What she made lives behind her. Her storefront installation, Main Street from 2001, is one of the best things in The Old, Weird America: Folk Themes in Contemporary Art, now at its final stop at the Frye Art Museum.
Borrowing signs and symbols from Stuart Davis’ street jazz, Kilgallen filtered them through Jim Nutt and Gladys Nilsson‘s hopped-up, skinny-legged figures of The Hairy Who, a Chicago group that Nutt and Nilsson transplanted to Northern California in the late 1960s and early 1970s, when Nutt was teaching at UC Davis.
Getting a good reception from Bay Area Funk and Dude Ranch Dada practitioners who were also on the faculty, Nutt’s and Nilsson’s impact rippled up the coast to Seattle and down to San Francisco and was still percolating when Kilgallen (and McGee) came of age in the 1980s.
Main Street is her monument. Full of scale-shifts, fractured street advertising and sad sacks caught in colored light as if the day loved them, it records the ordinary raised to gut-bucket sanctity.

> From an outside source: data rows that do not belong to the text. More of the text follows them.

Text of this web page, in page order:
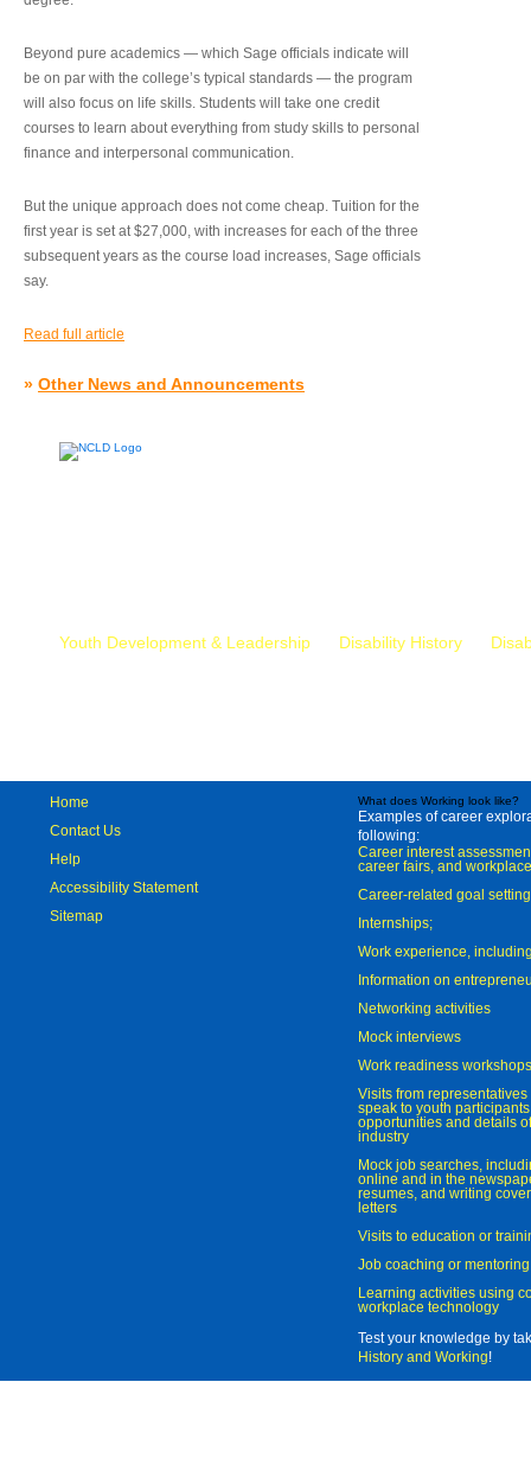
Beyond pure academics — which Sage officials indicate will
be on par with the college’s typical standards — the program
will also focus on life skills. Students will take one credit
courses to learn about everything from study skills to personal
finance and interpersonal communication.
But the unique approach does not come cheap. Tuition for the
first year is set at $27,000, with increases for each of the three
subsequent years as the course load increases, Sage officials
say.
Read full article
» Other News and Announcements
Youth Development & Leadership Disability History
Home
Contact Us
Help
Accessibility Statement
Sitemap
What does Working look like?
Examples of career
following:
Career interest
career fairs, and
Career-related goal
Internships;
Work experience,
Information on
Networking activities
Mock interviews
Work readiness workshops
Visits from
speak to youth
opportunities and details
industry
Mock job searches,
online and in the
resumes, and writing
letters
Visits to education or
Job coaching or mentoring
Learning activities using
workplace technology
Test your knowledge by
History and Working!

I like things that are handmade and I like to see people’s hand in the
world, anywhere in the world; it doesn’t matter to me where it is. And
in my own work, I do everything by hand. I don’t project or use
anything mechanical, because even though I do spend a lot of time
trying to perfect my line work and my hand, my hand will always be
imperfect because it’s human. And I think it’s the part that’s off
that’s interesting, that even if I’m doing really big letters and I
spend a lot of time going over the line and over the line and trying to
make it straight, I’ll never be able to make it straight. From a
distance it might look straight, but when you get close up, you can
always see the line waver. And I think that’s where the beauty is.
Gallery Guy says
A few years ago, it was reactionary to like to see evidence of an artist’s hand. There is more interest in it now. Nothing is forever, not even detachment.
Kim says
Regina, I totally agree with you about the human in art. I feel it is a part of art’s job to remind us of our human status! It is good to hear that same speak from a like mind!
Molly says
I Heart Margaret’s Art.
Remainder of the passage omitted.